A Student’s Guide To Data Analytics

Man focused on laptop, tracking stock market trends and data in a modern workspace.

There are many benefits to learning data analytics. According to IBM, by 2020 the amount of data science positions will grow by 28 percent. With the need for data analytics growing by the day, it doesn’t hurt to do a deeper dive.

Established corporations like Amazon, Google, and Facebook owe much of their success to data analytics. If you want to further explore its widespread effects, read on to learn more about data analytics.

Data Analytics: What Does It Mean?

Data analytics is the act of compiling a large set of information and studying it to find patterns. This process helps companies discover and streamline what products are on shelves or racks and stock the in-demand items on your wishlist. Studying this data is how businesses create consumer profiles and find out what’s trending.

Data analytics can also estimate how long most people spend shopping, whether it’s in-person or online, pinpointing what demographic groups tend to buy more (or less).

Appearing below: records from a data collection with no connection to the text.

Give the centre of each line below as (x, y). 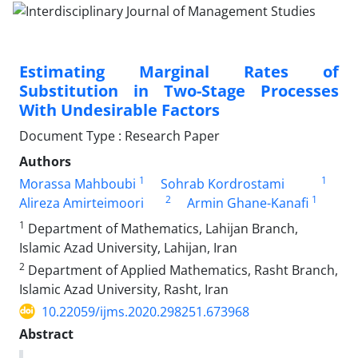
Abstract (46, 334)
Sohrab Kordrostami (223, 183)
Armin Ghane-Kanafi (247, 203)
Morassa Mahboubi (78, 183)
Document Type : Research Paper (119, 135)
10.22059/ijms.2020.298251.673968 (145, 311)
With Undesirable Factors (119, 109)
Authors (45, 161)
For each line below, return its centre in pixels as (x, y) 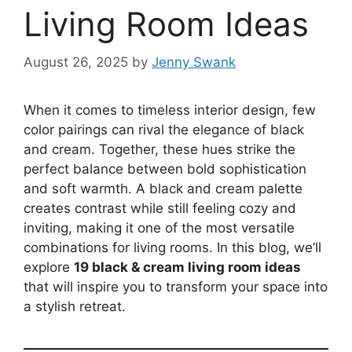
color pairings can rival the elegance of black (164, 130)
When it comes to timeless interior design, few (170, 110)
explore (49, 268)
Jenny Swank (194, 62)
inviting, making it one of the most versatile (159, 228)
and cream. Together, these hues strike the (159, 150)
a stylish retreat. (75, 307)
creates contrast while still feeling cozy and (160, 209)
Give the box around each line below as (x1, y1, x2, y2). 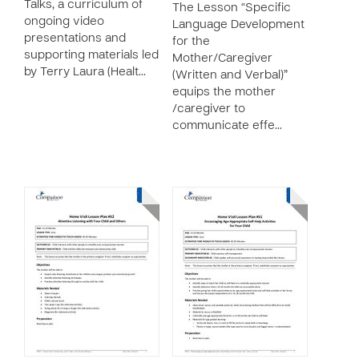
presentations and (24, 33, 126, 44)
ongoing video (24, 16, 104, 27)
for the (172, 36, 210, 47)
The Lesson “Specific (172, 2, 291, 14)
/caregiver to (172, 103, 245, 115)
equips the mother (172, 87, 276, 98)
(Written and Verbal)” (172, 70, 288, 81)
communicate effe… (172, 120, 282, 131)

Amazon’s business strategy relies on this process, constantly collecting, inspecting, and modeling massive amounts of data. But how can you break down what data analytics is? MIT Professor, Dimitris Bertsimas, defines it as:

“Analytics is the science of using data to build models that lead to better decisions that in turn add value to individuals.”

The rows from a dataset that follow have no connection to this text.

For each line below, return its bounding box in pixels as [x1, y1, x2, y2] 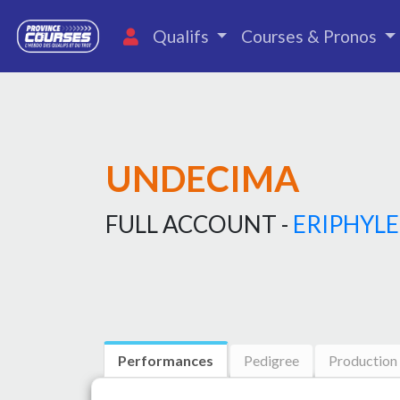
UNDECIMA [105, 157, 299, 200]
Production [329, 352, 397, 369]
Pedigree [244, 352, 299, 369]
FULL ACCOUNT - [105, 210, 293, 238]
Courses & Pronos [241, 25, 381, 46]
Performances [118, 352, 213, 369]
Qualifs [152, 25, 212, 46]

This means that data analytics isn’t solely an organization’s benefit; at its core, it services customers and looks out for their well-being. Now more than ever, gathering all this information has never been easier, with the majority of transactions occurring online.

Diving Into the Specifics

Data analytics is about more than just what you buy. It can also provide insight into age groups, regional popularity, and device usage. More research leads to stronger conclusions and, ultimately, higher success rates. There are three types of analytics that fall under data science, with each category performing specific tasks. Take a look at this helpful breakdown:

Descriptive Analytics

Descriptive analytics is perfect for when you just want to know how a business is performing and has performed in the past. This type of process is perfect for businesses in particular situations. For example, monitoring a new product line that was just released six months ago can be tracked using this methodology.

If an organization doesn’t know where it stands, how can it know if there’s a problem? Descriptive analytics will let you know how well it’s performing.

Predictive Analytics

Reflecting on past successes and failures is important. That’s why monitoring trends can help businesses identify when an important shift is about to happen. Analyzing these changes can predict what will shift and allow a business to make smart decisions. Great data analysts are proactive with the data they’re given, as realizing these trends can be critical to an organization.

Prescriptive Analytics

Prescriptive analytics consists of actionable reports, outlining what next steps a company should take. For example, if a certain product finds more success in one location than another, investing in advertising for that particular region may benefit the business more. Big data has the ability to make the future seem less cloudy.

Programming Languages That Can Help Analyze Data

Data analysts need to be knowledgeable in various programming languages to effectively decipher big data. Writing code may seem complicated, but the good news is that there are multiple languages available to help you. These include:

Python

From machine learning to network servers, Python has many different applications. Machine learning analyzes datasets to make new discoveries — even when you don’t specifically program it to. This versatile programming language is used by Google every day. The great thing about Python, though, is its user-friendliness, making it a great choice for beginners.

R

R is useful in machine learning and statistics. While it does possess a larger learning curve than Python, R is possibly the most prevalent programming language in the field. The debate over which of the two is the preferred language doesn’t matter as much if you are only sticking to data analytics.

SQL

If you are looking for a great database management programming language, look no further than Structured Query Language (SQL). SQL will help you with anything from running analytical queries to writing integration scripts. Being knowledgeable in SQL is a necessity when applying to well-known tech companies, like Apple.

Conclusion

No matter what coding language you choose to structure your data collection, data analytics will set the foundation a business needs in order to be successful. No matter how you use your knowledge, trust your skills as a data analyst.